Instructor moved the course to the spring after public attention

University of Chicago will offer a course titled “The Problem of Whiteness” this upcoming spring semester.

The class is offered through the Critical Race and Ethnic Studies Department and has attracted media attention.

“This seminar examines the problem of whiteness through an anthropological lens, drawing from classic and contemporary works of critical race theory,” according to the course description.

The university declined to provide a copy of the syllabus.
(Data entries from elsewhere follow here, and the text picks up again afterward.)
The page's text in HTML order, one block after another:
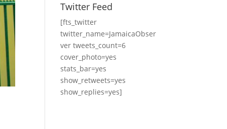
Twitter Feed
[fts_twitter
twitter_name=JamaicaObser
ver tweets_count=6
cover_photo=yes
stats_bar=yes
show_retweets=yes
show_replies=yes]
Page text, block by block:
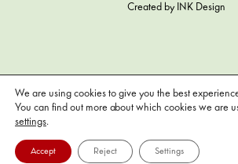
Created by INK Design
We are using cookies to give you the best
You can find out more about which cookies we are
settings.
Accept Reject Settings
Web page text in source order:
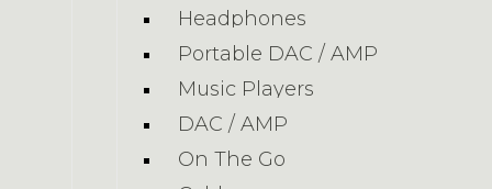
Headphones
Portable DAC / AMP
Music Players
DAC / AMP
On The Go
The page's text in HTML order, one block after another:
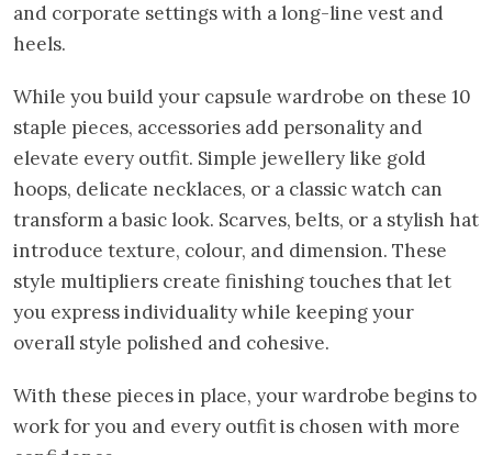
and corporate settings with a long-line vest and
heels.
While you build your capsule wardrobe on these 10
staple pieces, accessories add personality and
elevate every outfit. Simple jewellery like gold
hoops, delicate necklaces, or a classic watch can
transform a basic look. Scarves, belts, or a stylish hat
introduce texture, colour, and dimension. These
style multipliers create finishing touches that let
you express individuality while keeping your
overall style polished and cohesive.
With these pieces in place, your wardrobe begins to
work for you and every outfit is chosen with more
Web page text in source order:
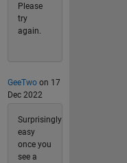
Please
try
again.
GeeTwoon 17
Dec 2022
Surprisingly
easy
once you
see a
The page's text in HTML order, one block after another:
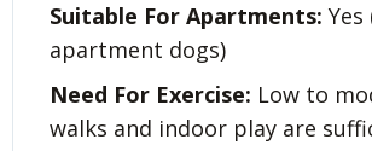
Suitable For Apartments:
apartment dogs)
Need For Exercise: Low to
walks and indoor play are
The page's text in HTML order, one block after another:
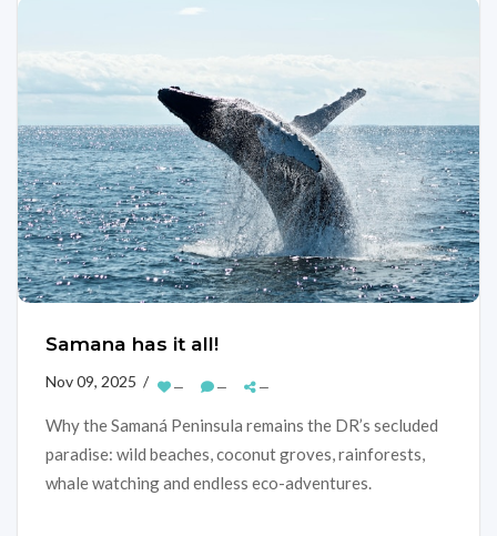
Samana has it all!
Nov 09, 2025 / — — —
Why the Samaná Peninsula remains the DR’s secluded
paradise: wild beaches, coconut groves, rainforests,
whale watching and endless eco-adventures.
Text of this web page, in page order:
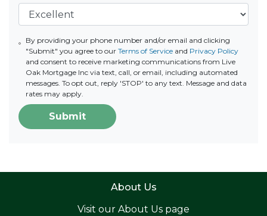
By providing your phone number and/or email and clicking
"Submit" you agree to our Terms of Serviceand Privacy Policy
and consent to receive marketing communications from Live
Oak Mortgage Inc via text, call, or email, including automated
messages. To opt out, reply 'STOP' to any text. Message and data
rates may apply.
Submit
About Us
Visit our About Us page
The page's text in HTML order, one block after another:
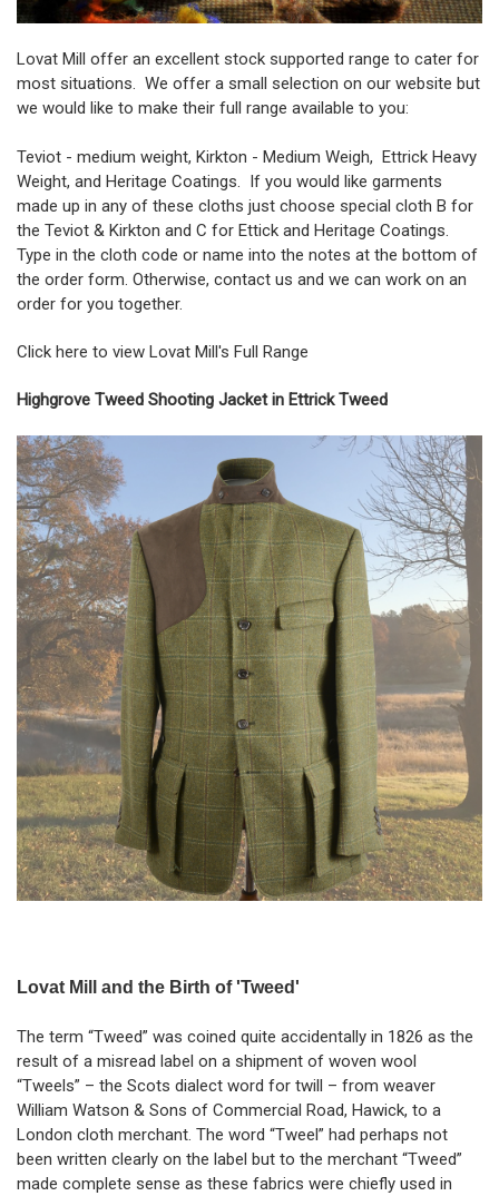
Lovat Mill offer an excellent stock supported range to cater for
most situations. We offer a small selection on our website but
we would like to make their full range available to you:
Teviot - medium weight, Kirkton - Medium Weigh, Ettrick Heavy
Weight, and Heritage Coatings. If you would like garments
made up in any of these cloths just choose special cloth B for
the Teviot & Kirkton and C for Ettick and Heritage Coatings.
Type in the cloth code or name into the notes at the bottom of
the order form. Otherwise, contact us and we can work on an
order for you together.
Click here to view Lovat Mill's Full Range
Highgrove Tweed Shooting Jacket in Ettrick Tweed
Lovat Mill and the Birth of 'Tweed'
The term “Tweed” was coined quite accidentally in 1826 as the
result of a misread label on a shipment of woven wool
“Tweels” – the Scots dialect word for twill – from weaver
William Watson & Sons of Commercial Road, Hawick, to a
London cloth merchant. The word “Tweel” had perhaps not
been written clearly on the label but to the merchant “Tweed”
made complete sense as these fabrics were chiefly used in

Associate Director for Public Affairs Gerald McSwiggan told The College Fix via email that the school was “committed to upholding the values of academic freedom, the free expression of ideas, and the ability of faculty and students to express a wide range of views and to contest the ideas that they oppose.”

“The instructor for the course has chosen to move the offering to Spring Quarter,” McSwiggan told The Fix.
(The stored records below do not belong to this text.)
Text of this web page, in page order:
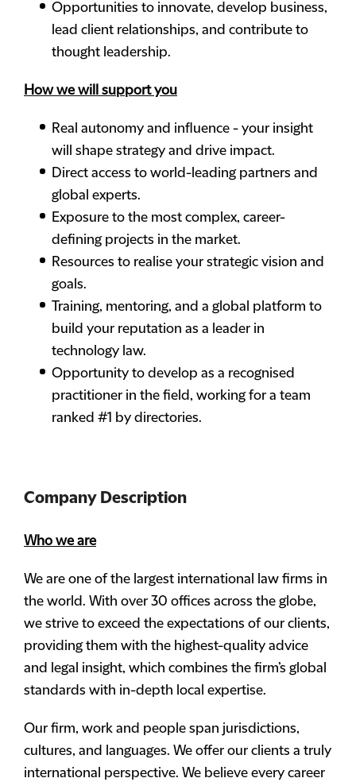
Opportunities to innovate, develop business,
lead client relationships, and contribute to
thought leadership.
How we will support you
Real autonomy and influence - your insight
will shape strategy and drive impact.
Direct access to world-leading partners and
global experts.
Exposure to the most complex, career-
defining projects in the market.
Resources to realise your strategic vision and
goals.
Training, mentoring, and a global platform to
build your reputation as a leader in
technology law.
Opportunity to develop as a recognised
practitioner in the field, working for a team
ranked #1 by directories.
Company Description
Who we are
We are one of the largest international law firms in
the world. With over 30 offices across the globe,
we strive to exceed the expectations of our clients,
providing them with the highest-quality advice
and legal insight, which combines the firm’s global
standards with in-depth local expertise.
Our firm, work and people span jurisdictions,
cultures, and languages. We offer our clients a truly
international perspective. We believe every career
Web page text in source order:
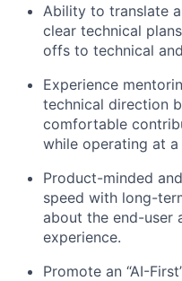
Ability to translate
clear technical
offs to technical
Experience
technical direction
comfortable
while operating at
Product-minded
speed with long-
about the end-user
experience.
Promote an “AI-
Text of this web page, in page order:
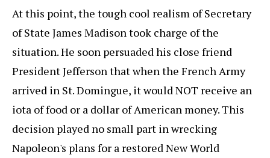
At this point, the tough cool realism of Secretary
of State James Madison took charge of the
situation. He soon persuaded his close friend
President Jefferson that when the French Army
arrived in St. Domingue, it would NOT receive an
iota of food or a dollar of American money. This
decision played no small part in wrecking
Napoleon's plans for a restored New World
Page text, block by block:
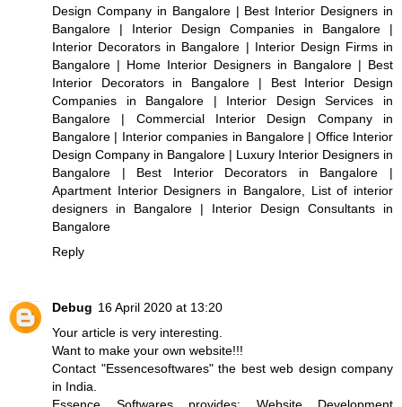
Design Company in Bangalore| Best Interior Designers in
Bangalore | Interior Design Companies in Bangalore |
Interior Decorators in Bangalore | Interior Design Firms in
Bangalore | Home Interior Designers in Bangalore | Best
Interior Decorators in Bangalore | Best Interior Design
Companies in Bangalore | Interior Design Services in
Bangalore | Commercial Interior Design Company in
Bangalore | Interior companies in Bangalore| Office Interior
Design Company in Bangalore | Luxury Interior Designers in
Bangalore | Best Interior Decorators in Bangalore |
Apartment Interior Designers in Bangalore, List of interior
designers in Bangalore | Interior Design Consultants in
Bangalore
Reply
Debug 16 April 2020 at 13:20
Your article is very interesting.
Want to make your own website!!!
Contact "Essencesoftwares"the best web design company
in India
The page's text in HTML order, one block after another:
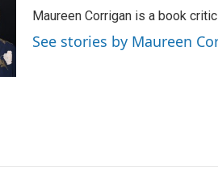
Maureen Corrigan is a book
See stories by Maureen
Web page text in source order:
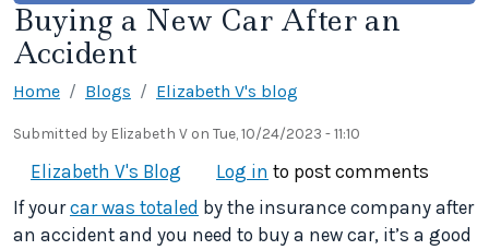
Buying a New Car After an
Accident
Home Blogs Elizabeth V's blog
Submitted by Elizabeth V on Tue, 10/24/2023 - 11:10
Elizabeth V's Blog Log in to post comments
If yourcar was totaled by the insurance company after
an accident and you need to buy a new car, it’s a good
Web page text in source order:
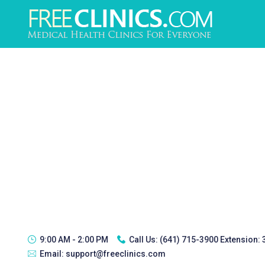
9:00 AM - 2:00 PM Call Us: (641) 715-3900 Extension:
Email: support@freeclinics.com
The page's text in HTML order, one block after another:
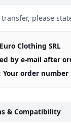
please
Clothing SRL
by e-mail after
Your order number
& Compatibility
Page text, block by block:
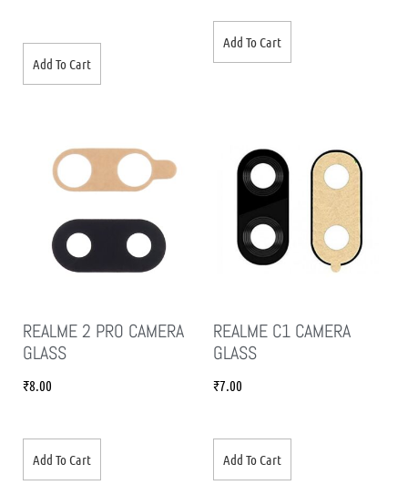
Add To Cart
Add To Cart
REALME 2 PRO CAMERA
GLASS
₹8.00
Add To Cart
REALME C1 CAMERA
GLASS
₹7.00
Add To Cart
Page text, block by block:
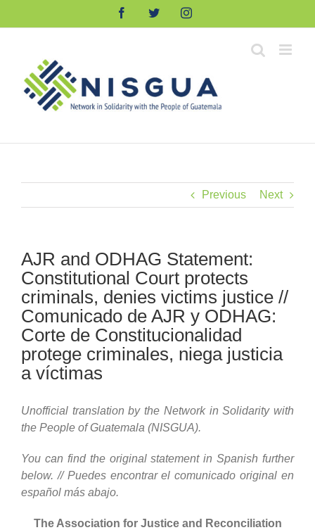
FacebookTwitterInstagram
Previous Next
AJR and ODHAG Statement:
Constitutional Court protects
criminals, denies victims justice //
Comunicado de AJR y ODHAG:
Corte de Constitucionalidad
protege criminales, niega justicia
a víctimas
Unofficial translation by the Network in Solidarity with
the People of Guatemala (NISGUA).
You can find the original statement in Spanish further
below. // Puedes encontrar el comunicado original en
español más abajo.
The Association for Justice and Reconciliation

He would not provide any materials related to the course nor respond to arguments from some that the class is discriminatory toward white students.

The course labels ‘‘whiteness” as an “unmarked racial category.”
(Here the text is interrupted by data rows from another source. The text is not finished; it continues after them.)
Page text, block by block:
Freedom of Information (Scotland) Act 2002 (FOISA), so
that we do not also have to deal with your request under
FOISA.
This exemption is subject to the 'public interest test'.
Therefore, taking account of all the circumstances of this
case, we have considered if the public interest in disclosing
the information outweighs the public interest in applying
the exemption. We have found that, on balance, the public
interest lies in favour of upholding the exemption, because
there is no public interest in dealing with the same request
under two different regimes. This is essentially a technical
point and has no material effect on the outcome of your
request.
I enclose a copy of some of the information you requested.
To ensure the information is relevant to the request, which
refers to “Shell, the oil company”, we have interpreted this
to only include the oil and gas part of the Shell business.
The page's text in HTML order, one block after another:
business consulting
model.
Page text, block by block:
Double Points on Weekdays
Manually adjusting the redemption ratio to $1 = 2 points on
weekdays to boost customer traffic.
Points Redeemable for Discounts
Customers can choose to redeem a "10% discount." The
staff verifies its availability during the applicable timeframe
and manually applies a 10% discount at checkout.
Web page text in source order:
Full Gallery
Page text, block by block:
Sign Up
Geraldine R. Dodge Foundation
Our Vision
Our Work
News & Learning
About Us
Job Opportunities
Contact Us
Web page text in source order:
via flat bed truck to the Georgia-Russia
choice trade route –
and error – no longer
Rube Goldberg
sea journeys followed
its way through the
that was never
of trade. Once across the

“Critical race theorists have shown that whiteness has long functioned as an ‘unmarked’ racial category, saturating a default surround against which non-white or ‘not quite’ others appear as aberrant,” according to the course description

The Fix reached out to course instructor Rebecca Journey to ask how she defined “whiteness” and what she hoped to achieve by teaching the class.

Journey did not respond to two requests for comment sent in the last week. She received her doctorate from the university in 2021 and is a social sciences teaching fellow, according to her bio.

MORE: UChicago retracts no-whites-allowed med school stipend program

The University of Chicago student who first tweeted about the course offering told The Fix that this was the worst case of “anti-white hatred” that he had seen at the university.

“Since I began college a year ago, I have documented on my Twitter all the anti-white hatred I have seen on campus. Without a doubt, this is the most egregious example,” conservative activist Daniel Schmidt told The Fix.

He questioned the objective of the course in his comments to The Fix.

“This is exterminationist language,” he said. “What could be the solution to the “problem of whiteness?”

“The effort to treat white students as subhuman is so blatant that denying it is denying reality,” he said.

Schmidt continued:

As Black Lives Matter likes to say, “Silence is violence.” Can you fathom the amount of outrage if a course called “The Problem of Blackness” were taught? Why aren’t white students similarly outraged? Enough is enough. Things will become far worse unless students at every university call out anti-white hatred every time they see it. The word “anti-white” must be normalized and an unavoidable concern for all political leaders. Right now, only a handful of people are talking about it. That needs to change.

After Schmidt tweeted about the university offering the class, a course information page was updated showing that the class had been canceled, but it has since been rescheduled.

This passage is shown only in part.